■ **Requirement**: Whenever a line in this data holds the word "nervous", report that line in full.

(Records drawn from a dataset)
^^^^^^^^^^^^^^^^

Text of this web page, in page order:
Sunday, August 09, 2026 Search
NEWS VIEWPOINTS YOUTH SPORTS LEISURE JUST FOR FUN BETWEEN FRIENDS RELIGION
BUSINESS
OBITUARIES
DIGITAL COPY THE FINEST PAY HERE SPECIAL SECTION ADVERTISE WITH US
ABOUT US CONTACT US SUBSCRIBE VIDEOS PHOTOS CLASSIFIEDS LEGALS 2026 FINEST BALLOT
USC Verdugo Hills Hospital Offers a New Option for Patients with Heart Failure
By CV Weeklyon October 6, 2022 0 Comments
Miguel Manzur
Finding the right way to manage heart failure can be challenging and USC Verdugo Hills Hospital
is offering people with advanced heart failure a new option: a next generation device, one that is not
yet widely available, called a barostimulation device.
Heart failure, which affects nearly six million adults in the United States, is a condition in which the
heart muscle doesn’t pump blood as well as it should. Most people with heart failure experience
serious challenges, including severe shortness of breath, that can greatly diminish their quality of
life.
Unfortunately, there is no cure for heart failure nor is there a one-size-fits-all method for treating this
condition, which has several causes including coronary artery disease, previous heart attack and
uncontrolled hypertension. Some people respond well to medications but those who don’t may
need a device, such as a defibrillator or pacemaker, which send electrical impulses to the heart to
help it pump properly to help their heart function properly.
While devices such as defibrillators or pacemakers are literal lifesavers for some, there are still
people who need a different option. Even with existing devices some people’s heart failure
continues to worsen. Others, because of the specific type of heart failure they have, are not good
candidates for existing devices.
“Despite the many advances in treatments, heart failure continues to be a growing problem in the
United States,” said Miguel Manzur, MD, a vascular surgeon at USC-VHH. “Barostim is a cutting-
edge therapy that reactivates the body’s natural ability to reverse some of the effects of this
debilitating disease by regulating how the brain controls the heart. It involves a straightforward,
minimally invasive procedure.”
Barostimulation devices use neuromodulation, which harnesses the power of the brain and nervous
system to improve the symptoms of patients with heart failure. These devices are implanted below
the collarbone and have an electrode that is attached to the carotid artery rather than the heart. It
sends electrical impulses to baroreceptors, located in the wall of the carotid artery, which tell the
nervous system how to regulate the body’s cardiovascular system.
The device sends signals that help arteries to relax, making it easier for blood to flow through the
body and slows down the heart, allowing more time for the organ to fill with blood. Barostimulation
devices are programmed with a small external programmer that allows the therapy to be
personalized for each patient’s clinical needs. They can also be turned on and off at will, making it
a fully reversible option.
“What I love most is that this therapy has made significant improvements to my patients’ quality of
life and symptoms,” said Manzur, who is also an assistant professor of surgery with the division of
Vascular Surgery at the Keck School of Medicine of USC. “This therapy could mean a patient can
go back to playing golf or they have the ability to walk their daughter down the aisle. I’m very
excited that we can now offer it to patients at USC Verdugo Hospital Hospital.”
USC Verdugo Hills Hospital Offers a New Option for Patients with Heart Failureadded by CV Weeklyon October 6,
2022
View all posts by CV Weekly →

^^^^^^^^^^^^^^^^

■ **Written response**:
Barostimulation devices use neuromodulation, which harnesses the power of the brain and nervous
nervous system how to regulate the body’s cardiovascular system.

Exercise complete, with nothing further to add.